Jenny-Mai Nuyen entführt die Leser in eine Welt, die im ersten Moment wie Deutschland zu Beginn des 20. Jahrhunderts erscheint. Verschiedene Stände in der Gesellschaft, die ersten Automobile auf den Straßen und statt Internet gibt es Zeitungen und Bücher. Es gibt nur einen entscheidenden Unterschied: Es gibt in dieser Welt Motten. Dabei meine ich nicht die nervigen Flattertiere, sondern Menschen mit besonderen Gaben, die einen am ehesten an Zauberer erinnern. Manche können mit Tieren sprechen, manche Gegenstände mit ihren Gedanken bewegen und wieder andere haben Visionen.

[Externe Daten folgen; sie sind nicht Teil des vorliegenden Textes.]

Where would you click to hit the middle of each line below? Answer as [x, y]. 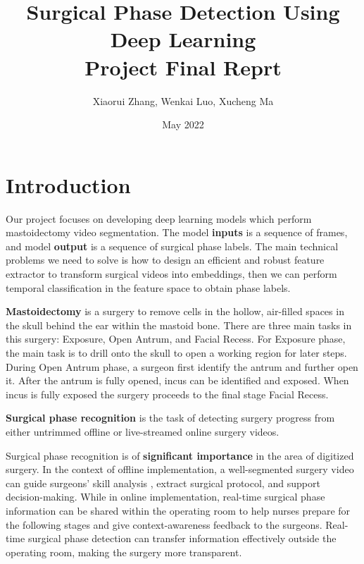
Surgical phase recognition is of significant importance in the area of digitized [180, 455]
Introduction [68, 184]
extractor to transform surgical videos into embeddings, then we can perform [171, 274]
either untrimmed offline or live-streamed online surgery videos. [143, 431]
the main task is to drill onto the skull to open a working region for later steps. [176, 352]
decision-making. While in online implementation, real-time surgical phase [165, 497]
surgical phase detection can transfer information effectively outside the [182, 538]
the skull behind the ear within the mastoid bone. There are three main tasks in [179, 325]
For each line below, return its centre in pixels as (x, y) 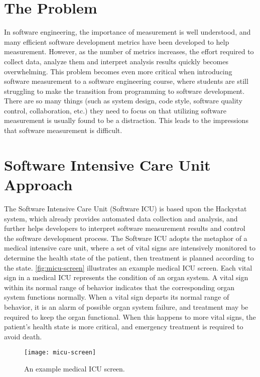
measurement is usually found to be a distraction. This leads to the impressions (126, 120)
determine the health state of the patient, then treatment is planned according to (129, 257)
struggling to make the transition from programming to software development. (124, 91)
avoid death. (23, 336)
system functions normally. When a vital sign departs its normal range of (117, 297)
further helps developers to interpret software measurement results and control (125, 228)
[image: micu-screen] (60, 353)
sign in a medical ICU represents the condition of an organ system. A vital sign (126, 277)
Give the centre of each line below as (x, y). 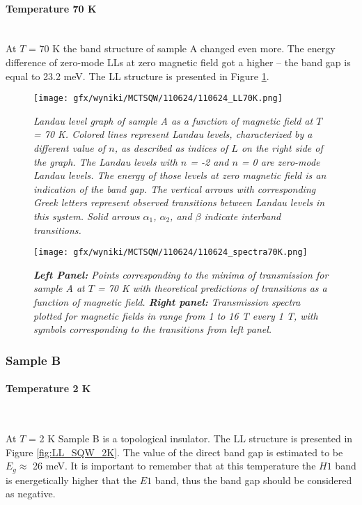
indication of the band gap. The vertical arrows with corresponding (175, 188)
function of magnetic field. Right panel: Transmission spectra (167, 302)
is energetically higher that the (71, 480)
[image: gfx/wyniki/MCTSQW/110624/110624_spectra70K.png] (171, 252)
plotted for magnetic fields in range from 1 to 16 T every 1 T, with (176, 315)
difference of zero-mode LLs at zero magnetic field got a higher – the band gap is (178, 62)
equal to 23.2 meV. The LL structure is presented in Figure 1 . (137, 76)
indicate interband (243, 216)

Die Geschichte dreht sich um Apolonia Spiegelgold, ebenfalls eine Motte, die bei ihrer Tante und ihrem Onkel lebt. Ihre Mutter ist gestorben, als sie eine Kind war, und ihr Vater ist verrückt, seitdem sein Buchladen abgebrannt ist. Apolonia wirkte auf mich zunächst wie eine verzogene, eingebildete Göre. Erst im Laufe der Geschichte merkte ich, dass sie ebenso liebenswürdig sein kann wie die anderen Charaktere, die man ebenfalls nach und nach besser kennenlernt.

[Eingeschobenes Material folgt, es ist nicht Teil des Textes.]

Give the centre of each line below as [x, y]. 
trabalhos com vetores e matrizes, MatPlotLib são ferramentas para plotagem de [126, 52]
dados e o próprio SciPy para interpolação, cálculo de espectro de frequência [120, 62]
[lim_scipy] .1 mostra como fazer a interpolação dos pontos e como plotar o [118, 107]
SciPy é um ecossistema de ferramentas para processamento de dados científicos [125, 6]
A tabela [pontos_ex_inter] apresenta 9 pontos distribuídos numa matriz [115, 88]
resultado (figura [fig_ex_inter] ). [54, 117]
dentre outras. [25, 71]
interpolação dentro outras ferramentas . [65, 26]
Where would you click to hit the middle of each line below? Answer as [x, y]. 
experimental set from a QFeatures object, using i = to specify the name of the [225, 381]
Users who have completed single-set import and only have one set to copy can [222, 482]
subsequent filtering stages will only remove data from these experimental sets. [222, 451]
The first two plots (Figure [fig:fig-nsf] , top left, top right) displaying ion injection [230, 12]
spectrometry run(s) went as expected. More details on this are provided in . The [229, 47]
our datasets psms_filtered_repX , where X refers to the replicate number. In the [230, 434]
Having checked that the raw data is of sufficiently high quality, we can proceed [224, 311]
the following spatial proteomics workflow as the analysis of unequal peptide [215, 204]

Die Figuren sind allesamt sehr liebevoll gestaltet, mit Stärken und Schwächen, einer Vergangenheit, Träumen und Zielen. Selbst Randfiguren zeigen meist eine mehrschichtige Persönlichkeit, die man ihnen in manchen Fällen gar nicht zutraut.

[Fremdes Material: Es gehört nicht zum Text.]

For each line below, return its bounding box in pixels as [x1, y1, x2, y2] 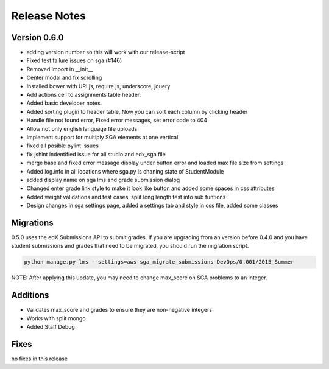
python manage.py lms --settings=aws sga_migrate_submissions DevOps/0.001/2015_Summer [24, 259, 294, 265]
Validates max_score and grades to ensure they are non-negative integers [26, 306, 213, 314]
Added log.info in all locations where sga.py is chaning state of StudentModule [26, 167, 224, 175]
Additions [11, 290, 49, 301]
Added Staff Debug [26, 323, 76, 331]
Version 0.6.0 [11, 32, 64, 43]
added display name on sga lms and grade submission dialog [26, 176, 180, 183]
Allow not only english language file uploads [26, 125, 138, 132]
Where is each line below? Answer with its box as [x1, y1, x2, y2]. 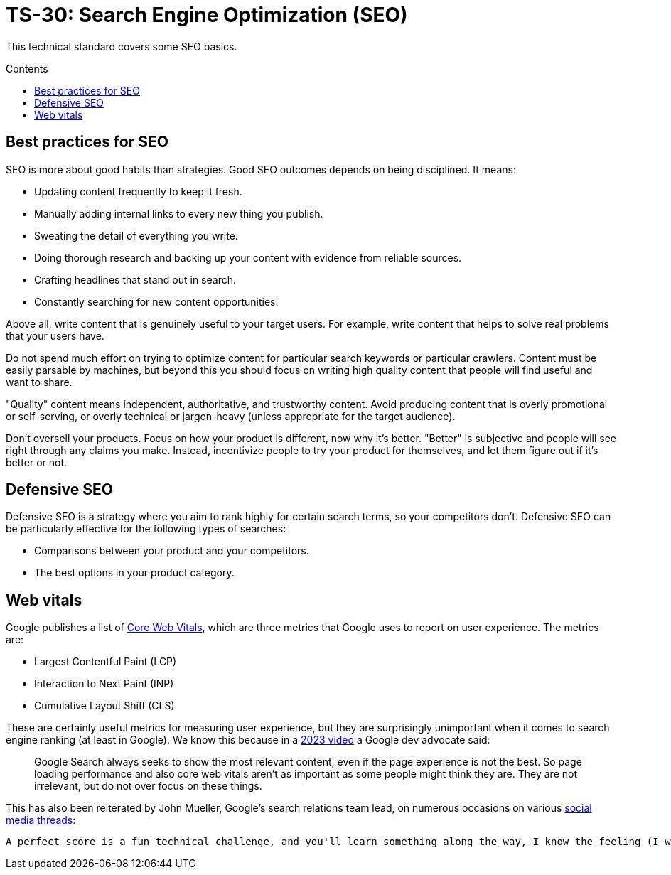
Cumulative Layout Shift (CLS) [34, 699, 175, 712]
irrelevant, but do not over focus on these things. [34, 780, 262, 793]
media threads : [6, 814, 76, 827]
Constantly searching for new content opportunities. [34, 295, 279, 308]
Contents [6, 62, 48, 75]
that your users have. [6, 329, 104, 342]
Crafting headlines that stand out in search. [34, 273, 236, 286]
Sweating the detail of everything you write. [34, 229, 238, 242]

Die Geschichte selbst nimmt schnell Fahrt auf und die Spannung wird dann auch durchgängig gehalten. Schnelle Wendungen, Intrigen und eine ganze Reihe gut durchdachter Lügengespinste können den Leser sehr schnell auf Irrwege führen. Leider funktioniert dieses Gespinst nicht hundertprozentig, denn man kann von vornherein erahnen, wessen Geschichte am Ende mehr der Wahrheit entspricht. Zwar wird man kurzzeitig irritiert, aber hundertprozentig kann man die letztendlich falsche Geschichte nicht glauben.
Sehr gut hat mir dagegen gefallen, dass etwa ab der Hälfte des Buches zwei Handlungsstränge bestehen: Einerseits geht es um Apolonia, andererseits um Tigwid. Ihre Gedanken sind dabei immer fehlerlos an den Wissensstand der jeweiligen Figur angepasst, auch wenn der Leser an manchen Stellen bereits mehr weiß.
Enttäuschend war für mich letztendlich nur der Epilog, der, ohne zu viel verraten zu wollen, wie eine schnelle Abhandlung wirkt. Mehrere Handlungsteile, die vorher kein Ende gefunden haben, werden auf kaum drei Seiten gelöst. Dazu zählen auch Konflikte, bsp. der Geisteszustand von Apolonias Vater, die am Ende einfach zu kurz kommen und zu schnell und nicht zufriedenstellend abgeschlossen werden.

Fazit

Jenny-Mai Nuyen gestaltet eine wundervolle Welt mit lebendigen Charakteren. Die Handlung kann in vielen Teilen mithalten, zeigt jedoch leichte Schwächen. Eine klare Leseempfehlung gibt es von mir jedoch trotzdem!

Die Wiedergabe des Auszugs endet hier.